Here are the phrases I’ve retired, and what I say now instead.

❌ “Just sound it out”

✅ “Let’s break it into chunks”

Why I stopped: “Just sound it out” implies it’s simple. Easy. Obvious. But for a child with dyslexia or a phonological processing difficulty, there is no “just” about it. The sounds don’t connect to the letters the way they should. Their brain literally processes it differently.

When I say “just,” I’m accidentally telling them: this should be easy, and if it’s not, that’s your fault.

What works better: “Let’s break it into chunks” or “Let’s look at the first part” acknowledges that the task requires strategy, not just effort. It gives them a concrete action instead of a vague instruction.

I had a Year 5 student who’d been told “just sound it out” for years. She thought she was stupid because something that was apparently “just” simple was impossibly hard for her.

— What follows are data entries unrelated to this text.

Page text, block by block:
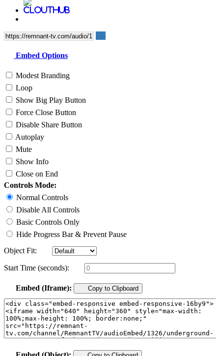
Embed Options
Modest Branding
Loop
Show Big Play Button
Force Close Button
Disable Share Button
Autoplay
Mute
Show Info
Close on End
Controls Mode:
Normal Controls
Disable All Controls
Basic Controls Only
Hide Progress Bar & Prevent Pause
Object Fit:
Start Time (seconds):
Embed (Iframe): Copy to Clipboard

When I switched to “let’s chunk it,” her whole body relaxed. She wasn’t failing at something easy. She was learning a technique.

❌ “You read this word yesterday!”

✅ “Yesterday’s brain isn’t today’s brain”

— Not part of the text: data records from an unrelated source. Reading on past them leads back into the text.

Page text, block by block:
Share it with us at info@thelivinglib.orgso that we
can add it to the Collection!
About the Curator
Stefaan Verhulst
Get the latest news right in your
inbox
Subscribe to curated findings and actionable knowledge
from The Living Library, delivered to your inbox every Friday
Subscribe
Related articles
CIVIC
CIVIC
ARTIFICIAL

Why I stopped: God, I said this so many times early in my career. I’d be baffled – genuinely baffled – that a child could read “because” on Monday and stare blankly at it on Tuesday.

But here’s what I’ve learned: memory consolidation doesn’t work the same way for every child. Neurodivergent kids especially can have wildly different capacity day to day. Anxiety affects recall. Sleep affects recall. Whether they’ve eaten breakfast affects recall.

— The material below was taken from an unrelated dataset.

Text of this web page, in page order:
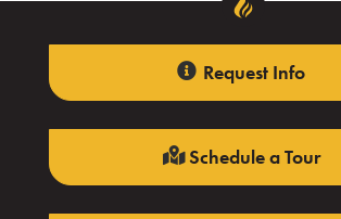
Request Info
Schedule a Tour

When I say “you read this yesterday,” I’m implying they’re not trying hard enough. That they’re being careless or lazy. But that’s not what’s happening. Their brain genuinely can’t access that information right now.

What works better: “Yesterday’s brain isn’t today’s brain” normalizes fluctuation. It tells them this is how brains work sometimes, not evidence that they’re failing.

I also use: “Your brain’s tired today, let’s make this easier” or “Not there yet today? That’s alright, let’s use a different strategy.”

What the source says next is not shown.